The weekly table gatherings are primarily meant to improve students’ conversational skills. It operates at a higher-level of Italian, but students of any proficiency are encouraged to attend.

“I’d say that it’s helped my conversational Italian a lot,” said Khumalo in a Zoom interview with the Orient.

To encourage students studying Italian to come to the weekly language dinners, Mezzofanti has set up interactive baking challenges and events in tandem with the weekly dinners. Students share the Italian meals they’ve made to commemorate events in Italian history or dishes of cultural significance. A notable recent was a cake made by sophomores Lucas DiCerbo ’23 and Lorenzo Hess ’23 commemorating the death of Dante Alighieri, author of “The Divine Comedy,” and “Inferno.”

“I wasn’t really expecting much, especially of college students,” Mezzofanti said. “But [the students] surprised me.”

Baking and food challenges, like the one Khumalo and other students participate in on a nearly weekly basis, offer those studying Italian the ability to learn the language and connect with culture in a non-traditional way. Students have responded positively to the efforts made by the department.

“I think that [the cooking challenges] are fun,” said Khumalo. “They don’t stress me out at all and they’re optional so it’s just a fun little thing to do.”

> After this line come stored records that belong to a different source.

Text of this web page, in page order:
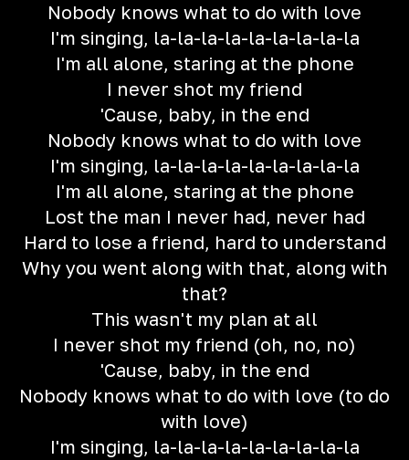
Nobody knows what to do with love
I'm singing, la-la-la-la-la-la-la-la-la
I'm all alone, staring at the phone
I never shot my friend
'Cause, baby, in the end
Nobody knows what to do with love
I'm singing, la-la-la-la-la-la-la-la-la
I'm all alone, staring at the phone
Lost the man I never had, never had
Hard to lose a friend, hard to understand
Why you went along with that, along with
that?
This wasn't my plan at all
I never shot my friend (oh, no, no)
'Cause, baby, in the еnd
Nobody knows what to do with love (to do
with love)
I'm singing, la-la-la-la-la-la-la-la-la
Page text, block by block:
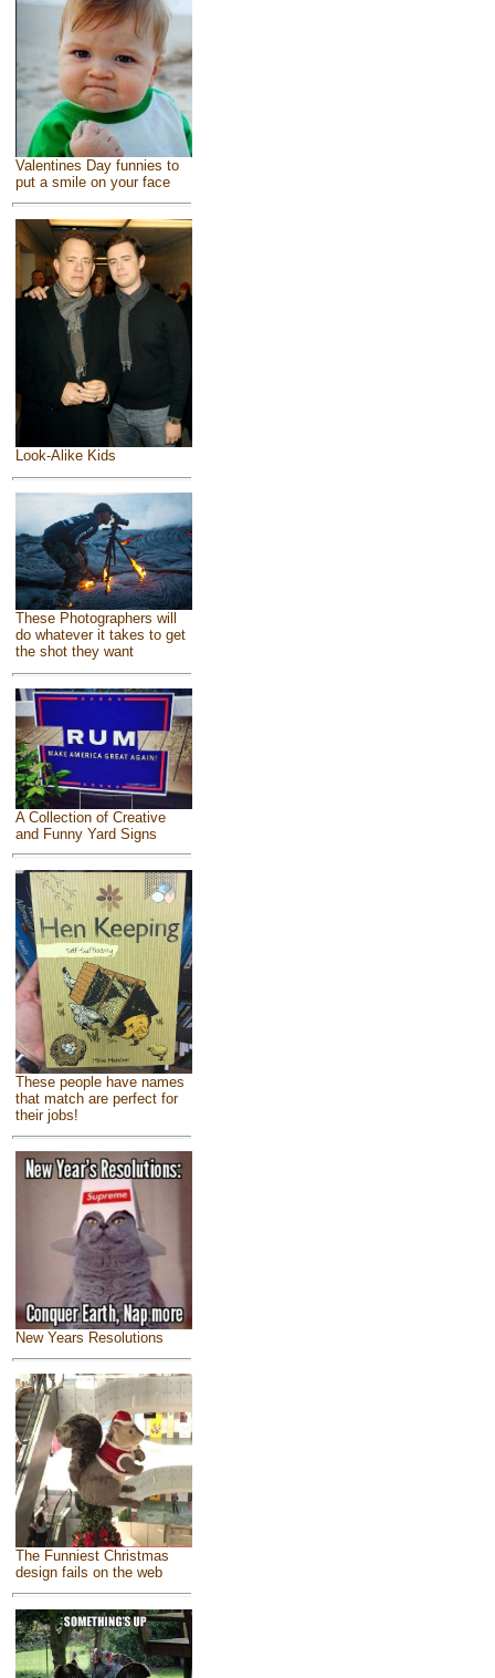
Valentines Day funnies to
put a smile on your face
Look-Alike Kids
These Photographers will
do whatever it takes to get
the shot they want
A Collection of Creative
and Funny Yard Signs
These people have names
that match are perfect for
their jobs!
New Years Resolutions
The Funniest Christmas
design fails on the web
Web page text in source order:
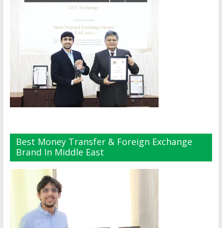
Best Money Transfer & Foreign Exchange
Brand In Middle East
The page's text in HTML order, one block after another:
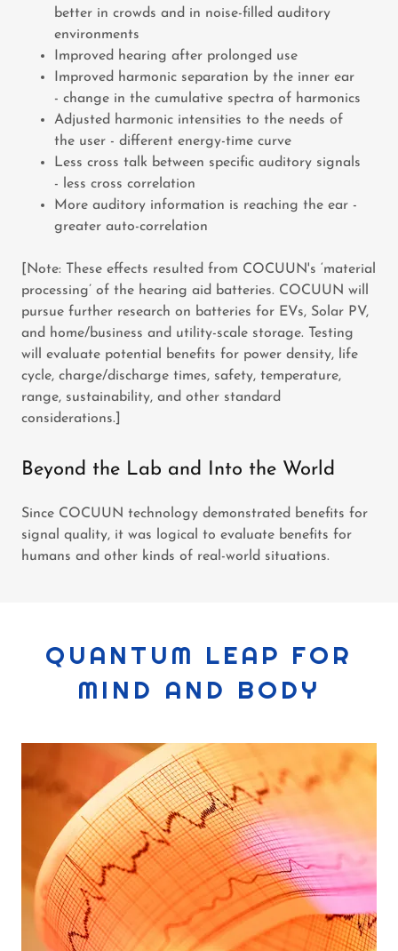
better in crowds and in noise-filled auditory
environments
Improved hearing after prolonged use
Improved harmonic separation by the inner ear
- change in the cumulative spectra of harmonics
Adjusted harmonic intensities to the needs of
the user - different energy-time curve
Less cross talk between specific auditory signals
- less cross correlation
More auditory information is reaching the ear -
greater auto-correlation
[Note: These effects resulted from COCUUN's ‘material
processing’ of the hearing aid batteries. COCUUN will
pursue further research on batteries for EVs, Solar PV,
and home/business and utility-scale storage. Testing
will evaluate potential benefits for power density, life
cycle, charge/discharge times, safety, temperature,
range, sustainability, and other standard
considerations.]
Beyond the Lab and Into the World
Since COCUUN technology demonstrated benefits for
signal quality, it was logical to evaluate benefits for
humans and other kinds of real-world situations.
QUANTUM LEAP FOR
MIND AND BODY
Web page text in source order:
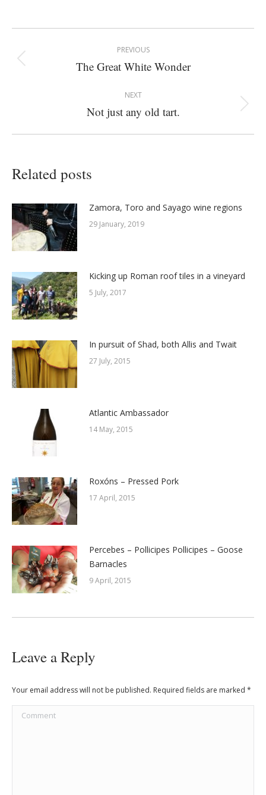
navigation
PREVIOUS
Previous
The Great White Wonder
NEXT
Next
Not just any old tart.
Related posts
Zamora, Toro and Sayago wine regions
29 January, 2019
Kicking up Roman roof tiles in a vineyard
5 July, 2017
In pursuit of Shad, both Allis and Twait
27 July, 2015
Atlantic Ambassador
14 May, 2015
Roxóns – Pressed Pork
17 April, 2015
Percebes – Pollicipes Pollicipes – Goose
Barnacles
9 April, 2015
Leave a Reply
Your email address will not be published. Required fields are marked *
Comment

In addition to the baking challenges, the department also does live cooking recipes during the dinners. Allison Cooper, assistant professor of romance languages and literatures and cinema studies and one of the organizers of the weekly dinners, wanted the students to learn the language

“Italy has a culture that really values coming together over food,” Cooper said in a Zoom interview with the Orient. “The idea is to kind of carve out a time in the really frenetic pace of the pandemic … where it’s not about class or about anything other than just celebrating being together with a plate of something interesting to eat in front of you.”

The recipes that students can follow along with run the gamut of Italian cuisine, ranging from pasta dishes to fine desserts. Anywhere from three to eight students attend the meetings each week and participate in the baking challenges.

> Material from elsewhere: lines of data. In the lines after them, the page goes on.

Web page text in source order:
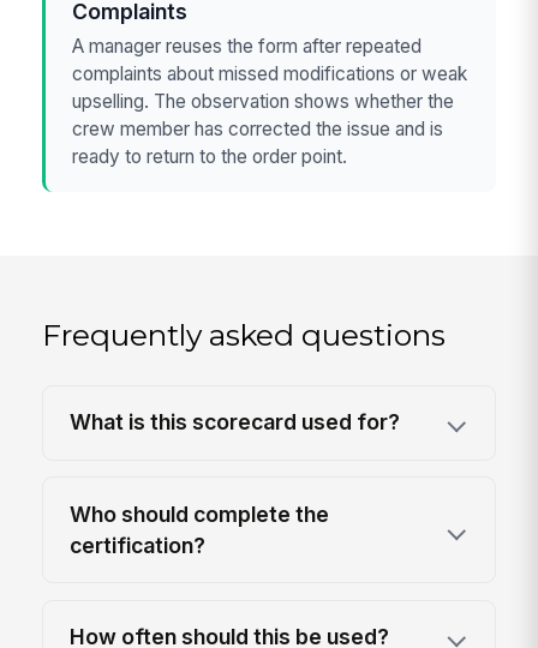
Complaints
A manager reuses the form after repeated
complaints about missed modifications or weak
upselling. The observation shows whether the
crew member has corrected the issue and is
ready to return to the order point.
Frequently asked questions
What is this scorecard used for?
Who should complete the
certification?
How often should this be used?
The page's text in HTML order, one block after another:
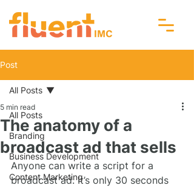
Post
All Posts
Branding
Business Development
Content Marketing
All Posts
The anatomy of a
broadcast ad that sells
5 min read
Anyone can write a script for a
broadcast ad. It’s only 30 seconds
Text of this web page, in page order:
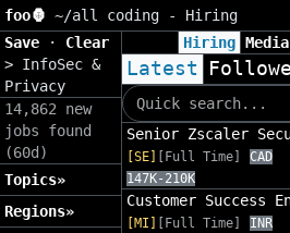
foo🦍 ~/all coding - Hiring
Save
· Clear
> InfoSec &
Privacy
14,862 new
jobs found
(60d)
Topics»
Regions»
Hiring Media
Latest
Senior Zscaler
[SE]
[Full Time]
CAD
147K-210K
Customer Success
[MI]
[Full Time]
INR
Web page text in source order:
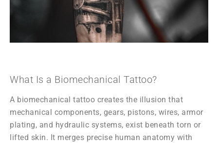
What Is a Biomechanical Tattoo?
A biomechanical tattoo creates the illusion that
mechanical components, gears, pistons, wires, armor
plating, and hydraulic systems, exist beneath torn or
lifted skin. It merges precise human anatomy with
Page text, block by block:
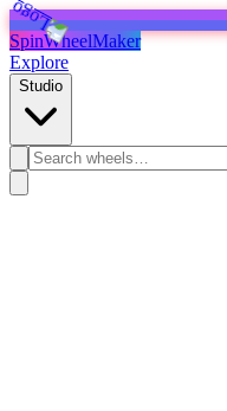
SpinWheelMaker
Explore
Studio
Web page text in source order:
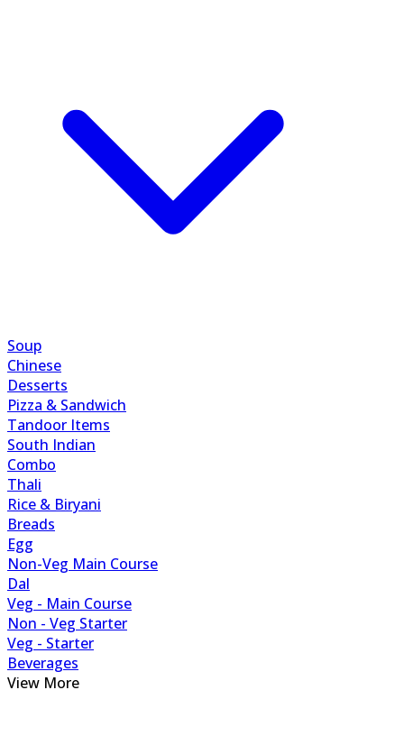
Soup
Chinese
Desserts
Pizza & Sandwich
Tandoor Items
South Indian
Combo
Thali
Rice & Biryani
Breads
Egg
Non-Veg Main Course
Dal
Veg - Main Course
Non - Veg Starter
Veg - Starter
Beverages
View More

Above all, the Italian department said that it wants to create a friendly environment where students feel a strong sense of community and connection to the language. Cooper has gone so far as to let students pick up the desserts she’s made during the Zoom dinners from her front porch so students on campus feel more connected during the pandemic.

“I can make something and then show it at the Italian table and invite students to come by on the sidewalk in front of my house and have a piece to take with them,” said Cooper. “That just feels really good to me because it’s a small form of connection.”